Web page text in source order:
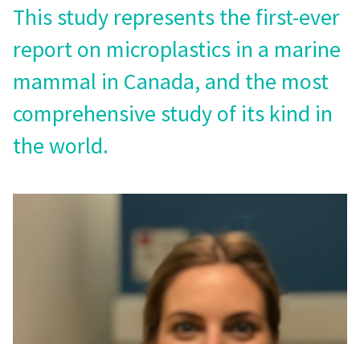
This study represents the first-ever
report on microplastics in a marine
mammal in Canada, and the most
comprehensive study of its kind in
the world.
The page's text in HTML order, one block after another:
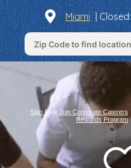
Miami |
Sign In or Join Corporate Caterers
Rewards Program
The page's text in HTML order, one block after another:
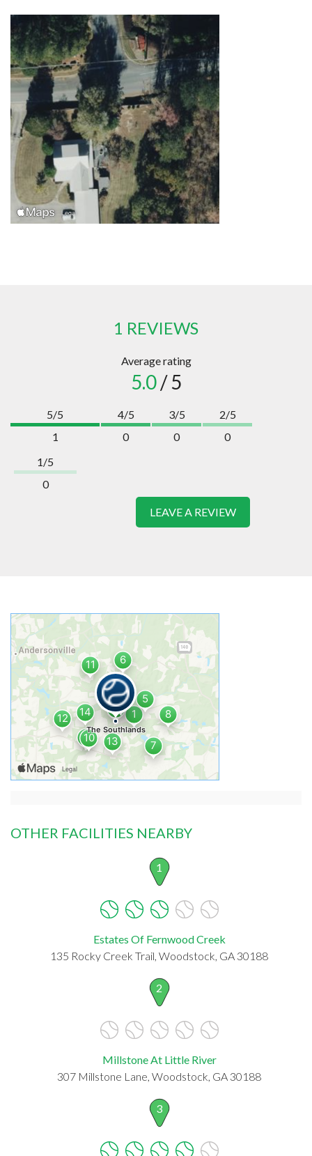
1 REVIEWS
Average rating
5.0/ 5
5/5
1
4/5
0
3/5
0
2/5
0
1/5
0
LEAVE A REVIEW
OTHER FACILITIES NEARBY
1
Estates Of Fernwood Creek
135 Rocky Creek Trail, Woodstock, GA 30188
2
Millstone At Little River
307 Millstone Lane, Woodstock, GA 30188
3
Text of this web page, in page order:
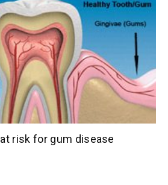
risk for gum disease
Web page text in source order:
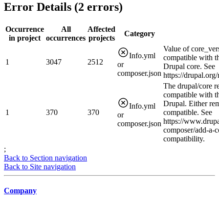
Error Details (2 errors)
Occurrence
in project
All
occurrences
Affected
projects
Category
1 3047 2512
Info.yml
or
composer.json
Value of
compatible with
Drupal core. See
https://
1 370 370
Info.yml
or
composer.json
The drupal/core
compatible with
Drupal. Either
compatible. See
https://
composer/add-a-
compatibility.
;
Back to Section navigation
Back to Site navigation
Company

◆ ◆ ◆ ◆

WHAT IS BEING ASKED – In your answer, give every line of the listing above exactly, and do not include the images.

OUTPUT FOR THIS EXERCISE –
Web page text in source order:
This study represents the first-ever
report on microplastics in a marine
mammal in Canada, and the most
comprehensive study of its kind in
the world.
The page's text in HTML order, one block after another:
Miami |
Sign In or Join Corporate Caterers
Rewards Program
The page's text in HTML order, one block after another:
1 REVIEWS
Average rating
5.0/ 5
5/5
1
4/5
0
3/5
0
2/5
0
1/5
0
LEAVE A REVIEW
OTHER FACILITIES NEARBY
1
Estates Of Fernwood Creek
135 Rocky Creek Trail, Woodstock, GA 30188
2
Millstone At Little River
307 Millstone Lane, Woodstock, GA 30188
3
Text of this web page, in page order:
risk for gum disease
Web page text in source order:
Error Details (2 errors)
Occurrence
in project
All
occurrences
Affected
projects
Category
1 3047 2512
Info.yml
or
composer.json
Value of
compatible with
Drupal core. See
https://
1 370 370
Info.yml
or
composer.json
The drupal/core
compatible with
Drupal. Either
compatible. See
https://
composer/add-a-
compatibility.
;
Back to Section navigation
Back to Site navigation
Company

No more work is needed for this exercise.